A line below contains "Build Command: ./build.sh (25, 367, 142, 379)", and a later one contains "Verify code is on GitHub: (25, 109, 130, 121)". Repeat both, with every line between them, exactly.

[[ Source records open ]]

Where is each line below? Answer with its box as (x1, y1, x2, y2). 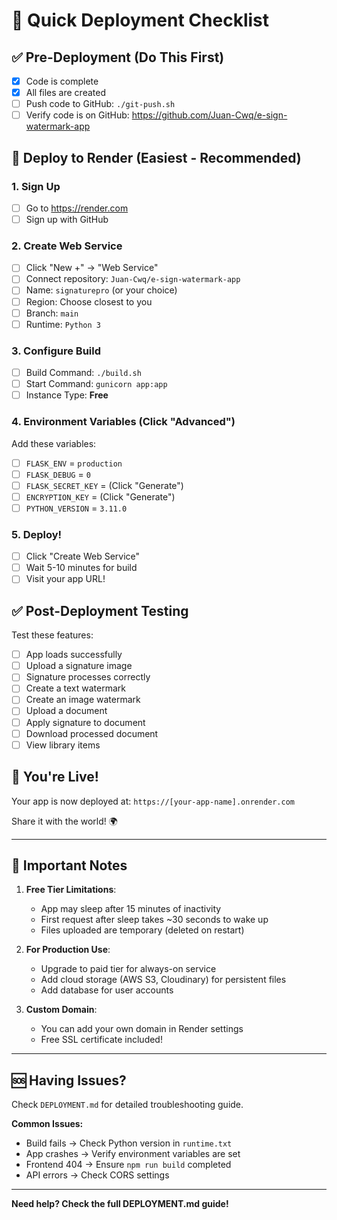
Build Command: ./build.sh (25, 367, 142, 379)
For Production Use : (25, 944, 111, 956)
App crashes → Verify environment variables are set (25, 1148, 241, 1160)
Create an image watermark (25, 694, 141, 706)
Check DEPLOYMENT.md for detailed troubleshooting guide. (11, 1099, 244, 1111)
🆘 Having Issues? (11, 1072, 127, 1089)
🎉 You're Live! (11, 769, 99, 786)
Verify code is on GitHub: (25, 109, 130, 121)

[[ Source records closed ]]
[[ Source records open ]]

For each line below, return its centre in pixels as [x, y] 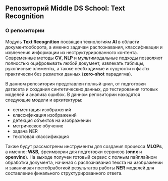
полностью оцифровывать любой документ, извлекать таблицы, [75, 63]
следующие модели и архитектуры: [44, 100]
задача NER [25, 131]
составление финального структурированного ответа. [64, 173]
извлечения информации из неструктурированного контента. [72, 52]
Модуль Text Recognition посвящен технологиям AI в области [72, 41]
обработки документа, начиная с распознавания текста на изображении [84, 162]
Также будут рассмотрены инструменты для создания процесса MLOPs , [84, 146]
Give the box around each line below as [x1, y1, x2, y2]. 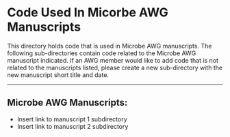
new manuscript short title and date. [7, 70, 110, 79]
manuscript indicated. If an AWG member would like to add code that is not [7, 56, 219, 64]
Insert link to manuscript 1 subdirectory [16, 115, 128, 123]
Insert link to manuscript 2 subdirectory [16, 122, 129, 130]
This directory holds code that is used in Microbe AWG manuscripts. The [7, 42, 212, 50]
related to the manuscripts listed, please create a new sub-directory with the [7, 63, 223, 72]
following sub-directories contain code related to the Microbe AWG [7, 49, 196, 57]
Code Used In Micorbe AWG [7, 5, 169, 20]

[[ Source records closed ]]

Response to this exercise –
Build Command: ./build.sh (25, 367, 142, 379)
For Production Use : (25, 944, 111, 956)
App crashes → Verify environment variables are set (25, 1148, 241, 1160)
Create an image watermark (25, 694, 141, 706)
Check DEPLOYMENT.md for detailed troubleshooting guide. (11, 1099, 244, 1111)
🆘 Having Issues? (11, 1072, 127, 1089)
🎉 You're Live! (11, 769, 99, 786)
Verify code is on GitHub: (25, 109, 130, 121)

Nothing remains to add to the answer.